Bab 14: Keadaannya Tampaknya Tidak Sama

2249kata 2026-01-29 22:56:08

Ning Weidong mengayuh sepeda meninggalkan Gang Anping, pikirannya masih memutar ulang detail pertemuan barusan dengan Wang Jingsheng dan An Ning. Kehadiran An Ning ternyata di luar dugaan, dan dari sikap Wang Jingsheng terhadap An Ning, jelas yang memutuskan adalah An Ning.

Meski begitu, secara keseluruhan pertemuan itu masih tergolong lancar. Soal kelanjutan, apakah bisa menemukan tempat Qi Jia menyembunyikan barang-barang itu, memang bergantung pada nasib.

Sambil mengayuh sepeda, Ning Weidong berpikir, baru keluar dari Gang Anping dan berniat belok ke selatan menuju pintu barat gang istana.

Di depan, ia melihat seseorang berjalan pincang.

Di saat seperti ini, nyaris tak ada kehidupan malam, meski baru jam delapan lebih, jalanan sepi. Orang itu mendengar suara sepeda di belakang, langkah yang sudah pincang itu terhenti, lalu waspada menoleh.

Awalnya Ning Weidong tidak terlalu memperhatikan orang itu, namun saat dia menoleh, Ning Weidong langsung merasa familiar. Meski musim dingin, ia mengenakan mantel besar dan syal tebal, hanya menyisakan sepasang mata, tapi justru mata itu membuat Ning Weidong mengenali orang tersebut dalam sekejap.

Ia menekan rem, terdengar suara berdecit, sepeda melambat dan berhenti di dekat orang itu. Ning Weidong heran, “Kakak Shi? Kenapa ini?”

Ternyata orang yang berjalan pincang sendirian di gelap malam adalah Shi Xiaonan.

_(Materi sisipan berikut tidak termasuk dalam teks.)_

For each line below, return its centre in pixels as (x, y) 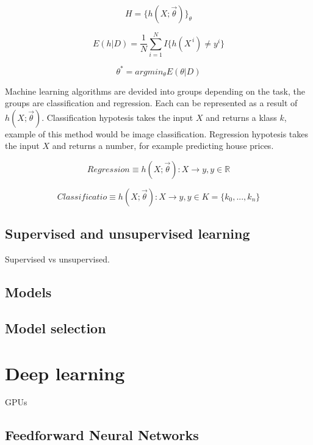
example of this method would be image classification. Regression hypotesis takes (157, 133)
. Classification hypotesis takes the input (117, 117)
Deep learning (65, 373)
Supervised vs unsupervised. (57, 259)
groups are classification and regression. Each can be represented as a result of (151, 103)
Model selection (56, 327)
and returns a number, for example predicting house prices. (163, 146)
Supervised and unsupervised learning (128, 233)
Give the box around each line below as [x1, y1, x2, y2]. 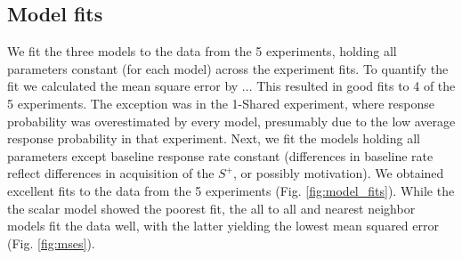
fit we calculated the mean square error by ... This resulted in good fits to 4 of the [7, 77, 456, 95]
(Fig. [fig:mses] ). [7, 233, 95, 252]
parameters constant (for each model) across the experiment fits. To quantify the [7, 59, 449, 77]
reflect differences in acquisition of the [7, 164, 215, 182]
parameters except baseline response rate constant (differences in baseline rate [7, 146, 434, 165]
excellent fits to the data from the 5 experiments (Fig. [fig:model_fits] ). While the [7, 181, 455, 199]
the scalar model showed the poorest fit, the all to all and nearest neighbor [7, 198, 416, 217]
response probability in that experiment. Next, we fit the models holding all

Mata seorang aktor opera Beijing memang berbeda dengan orang biasa, bahkan di luar panggung pun tetap khas. Meski tertutup syal, Ning Weidong mengenali tanpa ragu.

Biasanya, setelah pertunjukan, Wang Kai yang selalu menjemput Shi Xiaonan dengan sepeda.

“Weidong!” Shi Xiaonan mengenali Ning Weidong, hatinya yang semula tegang sedikit tenang, setidaknya bukan orang jahat.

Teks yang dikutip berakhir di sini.